In April of this year, the Liberal Party inadvertently exposed some of the data it had collected during the election campaign. When recipients of unsolicited emails tried to unsubscribe, they were taken to a partially-completed form displaying pre-populated personal data, including their name, birthday, gender, and email address.
Other fields were unfilled but accidentally visible, such as: “Strong Liberal”, “Predicted Chinese”, and “Predicted Jewish”.
Further fields labeled “TVT” may relate to voter targeting scores or tracking metrics, such as a likelihood to vote Liberal.
Such a monumental oversight raises serious concerns regarding the security of our sensitive data.
What is to be done?
Digital Rights Watch calls for all political exemptions to the Privacy Act 1988, Spam Act 2003 and Do Not Call Register act to be removed. Australian democracy did just fine prior to politicians having the sort of intrusive access to our personal information that they enjoy today.
The Privacy Act was first intended to regulate the actions of political groups, but our politicians’ focus shifted to commercial entities in 2000. In 2008, the Australian Law Reform Commission’s review of the Privacy Act recommended the removal of Privacy Act exemptions for parties, candidates, staffers, contractors and volunteers.

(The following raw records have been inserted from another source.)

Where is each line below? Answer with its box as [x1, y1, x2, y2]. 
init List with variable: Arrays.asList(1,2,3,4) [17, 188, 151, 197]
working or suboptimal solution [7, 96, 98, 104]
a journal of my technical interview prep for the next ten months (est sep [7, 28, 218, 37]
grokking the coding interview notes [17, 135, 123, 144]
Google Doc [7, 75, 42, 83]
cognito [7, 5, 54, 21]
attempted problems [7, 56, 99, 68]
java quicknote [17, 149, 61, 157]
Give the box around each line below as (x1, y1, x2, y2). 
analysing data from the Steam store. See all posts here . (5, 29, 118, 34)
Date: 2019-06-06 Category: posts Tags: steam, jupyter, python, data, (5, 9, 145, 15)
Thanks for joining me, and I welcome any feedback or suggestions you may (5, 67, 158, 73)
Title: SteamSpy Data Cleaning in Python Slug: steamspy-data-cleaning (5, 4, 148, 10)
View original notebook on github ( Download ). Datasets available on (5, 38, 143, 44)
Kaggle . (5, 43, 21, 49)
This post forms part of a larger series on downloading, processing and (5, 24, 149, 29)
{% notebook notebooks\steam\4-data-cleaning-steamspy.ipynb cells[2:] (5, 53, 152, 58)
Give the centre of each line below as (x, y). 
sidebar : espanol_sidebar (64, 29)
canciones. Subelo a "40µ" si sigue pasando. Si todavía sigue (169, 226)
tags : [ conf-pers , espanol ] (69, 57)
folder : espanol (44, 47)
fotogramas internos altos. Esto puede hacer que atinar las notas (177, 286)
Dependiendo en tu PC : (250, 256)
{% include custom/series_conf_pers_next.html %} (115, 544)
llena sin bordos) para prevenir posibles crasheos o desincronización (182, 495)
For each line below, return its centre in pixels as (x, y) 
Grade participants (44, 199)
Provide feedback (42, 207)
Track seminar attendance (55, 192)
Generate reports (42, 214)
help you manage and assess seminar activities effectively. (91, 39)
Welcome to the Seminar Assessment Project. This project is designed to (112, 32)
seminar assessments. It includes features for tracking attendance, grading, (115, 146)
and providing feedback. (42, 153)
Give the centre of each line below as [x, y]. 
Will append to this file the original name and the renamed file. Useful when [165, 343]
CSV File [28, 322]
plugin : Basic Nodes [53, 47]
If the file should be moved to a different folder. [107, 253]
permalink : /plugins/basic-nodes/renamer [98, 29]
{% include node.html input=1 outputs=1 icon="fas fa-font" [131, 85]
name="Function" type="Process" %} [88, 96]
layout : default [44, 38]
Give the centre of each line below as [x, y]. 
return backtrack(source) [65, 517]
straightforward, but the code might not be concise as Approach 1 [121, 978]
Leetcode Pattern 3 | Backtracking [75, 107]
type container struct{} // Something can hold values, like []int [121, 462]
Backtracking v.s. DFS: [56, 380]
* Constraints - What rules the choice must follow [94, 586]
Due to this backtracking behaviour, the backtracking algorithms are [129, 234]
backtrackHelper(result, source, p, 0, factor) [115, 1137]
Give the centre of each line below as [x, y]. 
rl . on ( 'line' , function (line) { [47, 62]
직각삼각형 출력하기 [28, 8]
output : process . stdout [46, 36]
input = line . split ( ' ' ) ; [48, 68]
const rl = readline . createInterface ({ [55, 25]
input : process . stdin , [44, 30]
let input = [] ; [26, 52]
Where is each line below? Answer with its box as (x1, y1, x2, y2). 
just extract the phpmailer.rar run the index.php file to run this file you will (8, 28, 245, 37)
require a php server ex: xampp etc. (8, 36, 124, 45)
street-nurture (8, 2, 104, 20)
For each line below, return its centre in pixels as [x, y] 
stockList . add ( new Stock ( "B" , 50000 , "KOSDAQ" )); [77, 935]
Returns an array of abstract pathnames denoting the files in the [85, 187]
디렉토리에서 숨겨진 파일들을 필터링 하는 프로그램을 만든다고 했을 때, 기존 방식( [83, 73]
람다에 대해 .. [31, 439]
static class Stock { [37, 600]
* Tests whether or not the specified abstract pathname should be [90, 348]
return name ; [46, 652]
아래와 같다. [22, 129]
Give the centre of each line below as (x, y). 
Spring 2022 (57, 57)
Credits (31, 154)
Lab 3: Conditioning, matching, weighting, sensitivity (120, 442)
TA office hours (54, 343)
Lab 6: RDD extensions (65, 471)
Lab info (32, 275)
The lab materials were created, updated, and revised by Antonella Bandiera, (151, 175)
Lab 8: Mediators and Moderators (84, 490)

A 2023 survey by the OAIC found that a staggering 82% of Australians believe that political parties should be subject to the same privacy laws as corporations. Australia is one of the only countries in the OECD where political parties are exempt.
The removal of this exemption would ensure that Australian political parties adhere to the APPs. It would safeguard the management and use of our data to protect against misuse and data breaches, including mandatory data breach reporting to the OAIC.
The Albanese government has already committed to approximately 100 privacy reforms; it needs to implement them soon. This would help build trust in the political system, and give Australians more control over their data - even the right to delete it.